Diana Picus via llvm-commits
llvm-commits at lists.llvm.org
Tue Jun 7 09:11:29 PDT 2016
On 7 June 2016 at 18:24, Haicheng Wu <haicheng at codeaurora.org> wrote:
> Hi Diana,
>
> Sorry for this. I revert the patch in r272017 . If possible, would you please send me a reduced test case? Thank you.
Thanks, I'm currently reducing it on a machine similar to the bot, but
it might take a while. I'll get back to you when it's done.
>
> Best,
>
> Haicheng
>
> -----Original Message-----
> From: Diana Picus [mailto:diana.picus at linaro.org]
> Sent: Tuesday, June 07, 2016 10:00 AM
> To: Haicheng Wu <haicheng at codeaurora.org>
> Cc: llvm-commits <llvm-commits at lists.llvm.org>; Renato Golin <renato.golin at linaro.org>
> Subject: Re: [llvm] r271925 - [MBP] Reduce code size by running tail merging in MBP.
>
> Hi,
>
> We've done some investigations and it seems this commit broke our thumb selfhosting bot:
> http://lab.llvm.org:8011/builders/clang-cmake-thumbv7-a15-full-sh/builds/3602
>
> For some reason, we can't revert it. Can you help us fix this?
>
> I've attached the source file + script to reproduce the issue.

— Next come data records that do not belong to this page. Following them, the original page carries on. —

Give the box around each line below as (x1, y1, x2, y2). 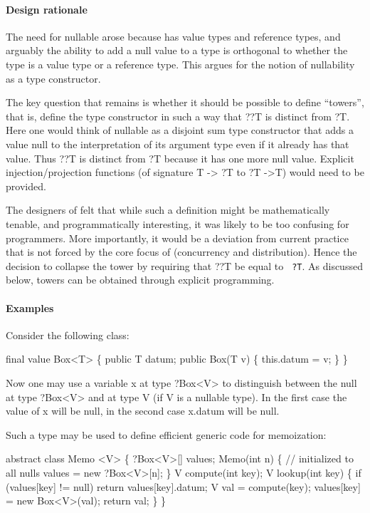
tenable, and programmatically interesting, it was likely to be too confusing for (6, 216, 349, 231)
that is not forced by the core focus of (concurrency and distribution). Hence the (6, 244, 357, 259)
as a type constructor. (6, 71, 101, 85)
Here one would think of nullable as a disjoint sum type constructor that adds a (6, 123, 354, 138)
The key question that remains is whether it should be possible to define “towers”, (6, 95, 364, 110)
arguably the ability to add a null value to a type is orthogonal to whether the (6, 43, 348, 58)
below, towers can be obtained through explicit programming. (6, 272, 275, 287)
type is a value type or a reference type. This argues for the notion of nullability (6, 56, 355, 71)
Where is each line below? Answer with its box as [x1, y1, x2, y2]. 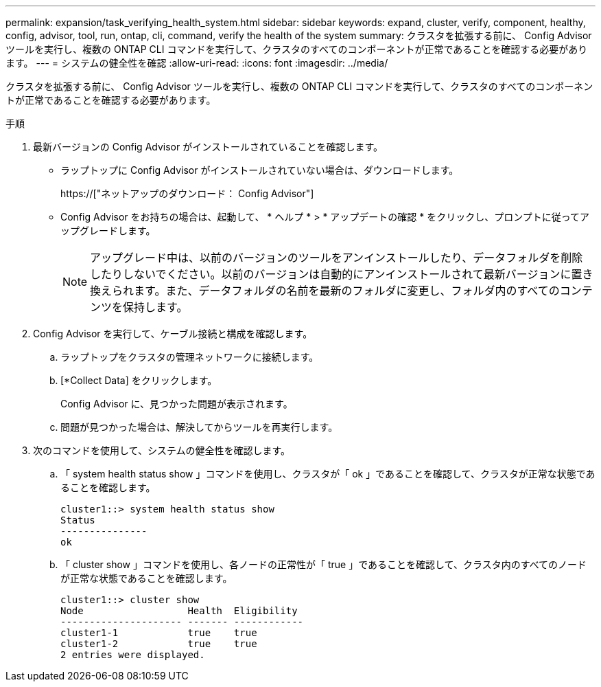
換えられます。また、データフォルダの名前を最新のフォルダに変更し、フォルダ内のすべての [90, 284, 560, 297]
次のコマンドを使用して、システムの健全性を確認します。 [33, 444, 291, 456]
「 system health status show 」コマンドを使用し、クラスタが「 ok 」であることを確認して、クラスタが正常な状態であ [60, 468, 596, 480]
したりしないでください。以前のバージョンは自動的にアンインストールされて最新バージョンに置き [90, 267, 593, 281]
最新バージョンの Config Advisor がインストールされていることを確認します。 [33, 141, 384, 153]
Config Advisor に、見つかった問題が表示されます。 [60, 398, 293, 409]
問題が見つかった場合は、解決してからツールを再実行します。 [60, 421, 338, 433]
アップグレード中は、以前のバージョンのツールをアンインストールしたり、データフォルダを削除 [90, 251, 583, 264]

I can work on a smaller reproducer if that helps.
>
> Thanks,
> Diana
>
> On 6 June 2016 at 21:36, Haicheng Wu via llvm-commits <llvm-commits at lists.llvm.org> wrote:
>> Author: haicheng
>> Date: Mon Jun 6 13:36:07 2016
>> New Revision: 271925
>>
>> URL: http://llvm.org/viewvc/llvm-project?rev=271925&view=rev
>> Log:
>> [MBP] Reduce code size by running tail merging in MBP.
>>
>> The code layout that TailMerging (inside BranchFolding) works on is
>> not the final layout optimized based on the branch probability.

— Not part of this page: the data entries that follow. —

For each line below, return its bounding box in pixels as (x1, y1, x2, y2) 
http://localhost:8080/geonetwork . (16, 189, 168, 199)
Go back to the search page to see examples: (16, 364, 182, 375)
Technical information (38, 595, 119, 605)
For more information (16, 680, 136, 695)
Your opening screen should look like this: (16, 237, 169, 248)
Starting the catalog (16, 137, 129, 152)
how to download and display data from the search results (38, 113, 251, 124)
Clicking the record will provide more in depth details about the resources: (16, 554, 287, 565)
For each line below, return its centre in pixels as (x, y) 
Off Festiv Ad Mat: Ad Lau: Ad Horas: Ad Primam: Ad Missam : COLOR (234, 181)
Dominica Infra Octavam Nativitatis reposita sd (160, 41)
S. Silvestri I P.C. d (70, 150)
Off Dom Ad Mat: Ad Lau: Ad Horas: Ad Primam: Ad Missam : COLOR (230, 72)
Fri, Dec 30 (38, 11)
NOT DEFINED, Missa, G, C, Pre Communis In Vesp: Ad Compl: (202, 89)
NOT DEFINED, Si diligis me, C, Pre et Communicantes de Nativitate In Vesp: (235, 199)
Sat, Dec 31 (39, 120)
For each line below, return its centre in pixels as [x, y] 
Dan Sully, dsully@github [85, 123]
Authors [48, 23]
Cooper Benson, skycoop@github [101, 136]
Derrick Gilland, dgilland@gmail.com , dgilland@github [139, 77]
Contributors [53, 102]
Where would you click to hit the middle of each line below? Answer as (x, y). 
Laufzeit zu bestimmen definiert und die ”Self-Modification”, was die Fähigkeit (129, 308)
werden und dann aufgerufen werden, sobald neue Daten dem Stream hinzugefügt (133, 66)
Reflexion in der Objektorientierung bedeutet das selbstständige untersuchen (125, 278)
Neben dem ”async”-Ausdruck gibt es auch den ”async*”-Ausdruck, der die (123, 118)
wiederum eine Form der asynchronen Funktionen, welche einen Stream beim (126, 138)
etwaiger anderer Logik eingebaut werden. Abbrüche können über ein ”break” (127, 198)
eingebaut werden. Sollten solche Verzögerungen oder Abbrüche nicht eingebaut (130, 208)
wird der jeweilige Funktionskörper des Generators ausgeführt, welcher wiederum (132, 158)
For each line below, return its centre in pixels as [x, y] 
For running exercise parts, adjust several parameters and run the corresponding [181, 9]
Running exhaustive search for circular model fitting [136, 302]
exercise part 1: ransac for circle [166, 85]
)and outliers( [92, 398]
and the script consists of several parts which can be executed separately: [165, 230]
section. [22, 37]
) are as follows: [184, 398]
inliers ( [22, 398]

>> Generally, after BlockPlacement, many new merging opportunities emerge.
>>
>> This patch calls Tail Merging after MBP and calls MBP again if Tail
>> Merging merges anything.
>>
>> Differential Revision: http://reviews.llvm.org/D20276
>>
>> Added:
>> llvm/trunk/test/CodeGen/AArch64/tailmerging_in_mbp.ll
>> Modified:
>> llvm/trunk/lib/CodeGen/BranchFolding.cpp
>> llvm/trunk/lib/CodeGen/BranchFolding.h
>> llvm/trunk/lib/CodeGen/MachineBlockPlacement.cpp
>> llvm/trunk/test/CodeGen/ARM/arm-and-tst-peephole.ll
>>
>> Modified: llvm/trunk/lib/CodeGen/BranchFolding.cpp
>> URL:
>> http://llvm.org/viewvc/llvm-project/llvm/trunk/lib/CodeGen/BranchFoldi
>> ng.cpp?rev=271925&r1=271924&r2=271925&view=diff
>> ======================================================================
>> ========
>> --- llvm/trunk/lib/CodeGen/BranchFolding.cpp (original)
>> +++ llvm/trunk/lib/CodeGen/BranchFolding.cpp Mon Jun 6 13:36:07 2016
>> @@ -27,6 +27,7 @@
>> #include "llvm/CodeGen/MachineFunctionPass.h"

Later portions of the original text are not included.